=== EXERCISE ===
Having found the line that holds "sentiment insights from", give that line and all lines after it again, word for word, through the end of the data below.
[EXERCISE MATERIALS — start]
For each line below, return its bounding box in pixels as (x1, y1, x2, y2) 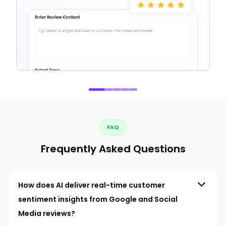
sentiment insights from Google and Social (18, 194, 178, 204)
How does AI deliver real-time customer (18, 180, 165, 190)
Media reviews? (18, 208, 75, 218)
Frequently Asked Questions (40, 141, 186, 156)
[EXERCISE MATERIALS — finish]
=== EXERCISE OUTPUT ===
sentiment insights from Google and Social (18, 194, 178, 204)
How does AI deliver real-time customer (18, 180, 165, 190)
Media reviews? (18, 208, 75, 218)
Frequently Asked Questions (40, 141, 186, 156)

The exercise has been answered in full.